WHAT TO PRODUCE: Return each line of the entries that mentions the word "PLANNING".

[Records from a collection]
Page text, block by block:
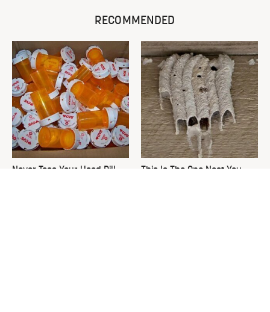
RECOMMENDED
Never Toss Your Used Pill
This Is The One Nest You
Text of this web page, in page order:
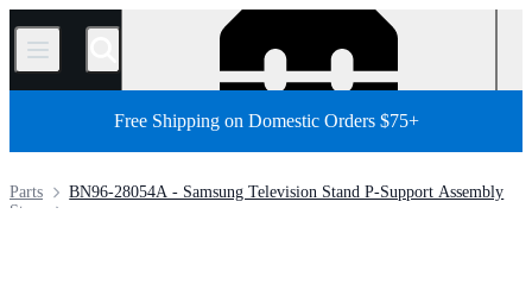
/
Free Shipping on Domestic Orders $75+
BN96-28054A - Samsung Television Stand P-Support Assembly
Parts
Store
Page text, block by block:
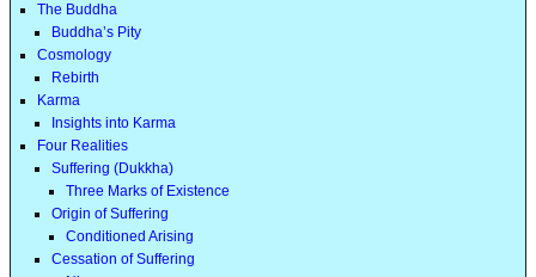
The Buddha
Buddha’s Pity
Cosmology
Rebirth
Karma
Insights into Karma
Four Realities
Suffering (Dukkha)
Three Marks of Existence
Origin of Suffering
Conditioned Arising
Cessation of Suffering
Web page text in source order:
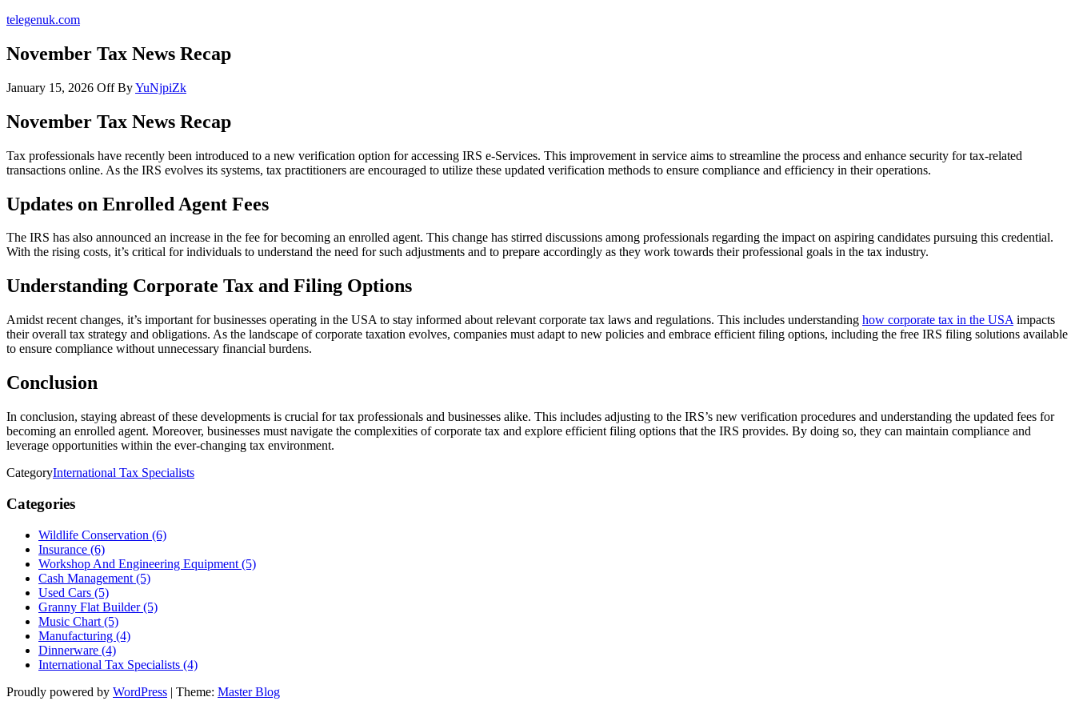
telegenuk.com
November Tax News Recap
January 15, 2026 OffByYuNjpiZk
November Tax News Recap
Tax professionals have recently been introduced to a new verification option for accessing IRS e-Services. This improvement in service aims to streamline the process and enhance security for tax-related
transactions online. As the IRS evolves its systems, tax practitioners are encouraged to utilize these updated verification methods to ensure compliance and efficiency in their operations.
Updates on Enrolled Agent Fees
The IRS has also announced an increase in the fee for becoming an enrolled agent. This change has stirred discussions among professionals regarding the impact on aspiring candidates pursuing this credential.
With the rising costs, it’s critical for individuals to understand the need for such adjustments and to prepare accordingly as they work towards their professional goals in the tax industry.
Understanding Corporate Tax and Filing Options
Amidst recent changes, it’s important for businesses operating in the USA to stay informed about relevant corporate tax laws and regulations. This includes understanding how corporate tax in the USA impacts
their overall tax strategy and obligations. As the landscape of corporate taxation evolves, companies must adapt to new policies and embrace efficient filing options, including the free IRS filing solutions available
to ensure compliance without unnecessary financial burdens.
Conclusion
In conclusion, staying abreast of these developments is crucial for tax professionals and businesses alike. This includes adjusting to the IRS’s new verification procedures and understanding the updated fees for
becoming an enrolled agent. Moreover, businesses must navigate the complexities of corporate tax and explore efficient filing options that the IRS provides. By doing so, they can maintain compliance and
leverage opportunities within the ever-changing tax environment.
CategoryInternational Tax Specialists
Categories
Wildlife Conservation (6)
Insurance (6)
Workshop And Engineering Equipment (5)
Cash Management (5)
Used Cars (5)
Granny Flat Builder (5)
Music Chart (5)
Manufacturing (4)
Dinnerware (4)
International Tax Specialists (4)
Proudly powered by WordPress | Theme: Master Blog
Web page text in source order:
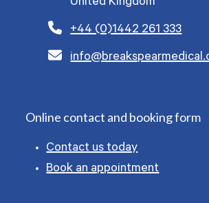
United Kingdom
+44 (0)1442 261 333
Online contact and booking form
Contact us today
Book an appointment
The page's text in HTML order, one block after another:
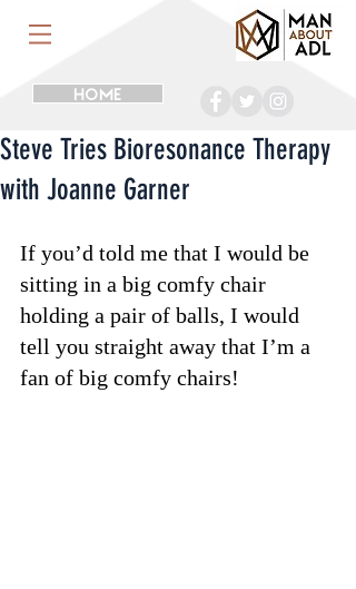
HOME
Steve Tries Bioresonance Therapy
with Joanne Garner
If you’d told me that I would be
sitting in a big comfy chair
holding a pair of balls, I would
tell you straight away that I’m a
fan of big comfy chairs!
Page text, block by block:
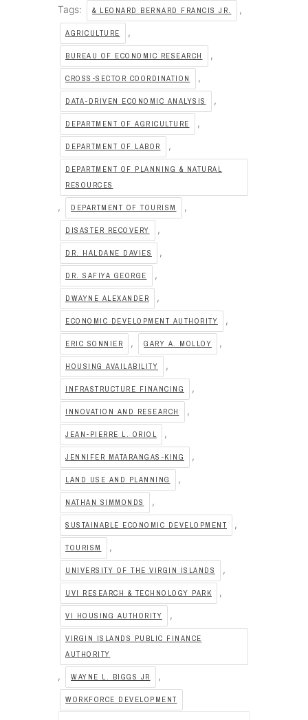
Tags: & LEONARD BERNARD FRANCIS JR. ,
AGRICULTURE ,
BUREAU OF ECONOMIC RESEARCH ,
CROSS-SECTOR COORDINATION ,
DATA-DRIVEN ECONOMIC ANALYSIS ,
DEPARTMENT OF AGRICULTURE ,
DEPARTMENT OF LABOR ,
DEPARTMENT OF PLANNING & NATURAL
RESOURCES
, DEPARTMENT OF TOURISM ,
DISASTER RECOVERY ,
DR. HALDANE DAVIES ,
DR. SAFIYA GEORGE ,
DWAYNE ALEXANDER ,
ECONOMIC DEVELOPMENT AUTHORITY ,
ERIC SONNIER , GARY A. MOLLOY ,
HOUSING AVAILABILITY ,
INFRASTRUCTURE FINANCING ,
INNOVATION AND RESEARCH ,
JEAN-PIERRE L. ORIOL ,
JENNIFER MATARANGAS-KING ,
LAND USE AND PLANNING ,
NATHAN SIMMONDS ,
SUSTAINABLE ECONOMIC DEVELOPMENT ,
TOURISM ,
UNIVERSITY OF THE VIRGIN ISLANDS ,
UVI RESEARCH & TECHNOLOGY PARK ,
VI HOUSING AUTHORITY ,
VIRGIN ISLANDS PUBLIC FINANCE
AUTHORITY
, WAYNE L. BIGGS JR ,
WORKFORCE DEVELOPMENT
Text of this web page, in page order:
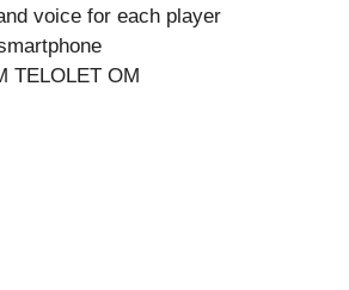
voice for each player
TELOLET OM

OUTPUT:
DEPARTMENT OF PLANNING & NATURAL
LAND USE AND PLANNING ,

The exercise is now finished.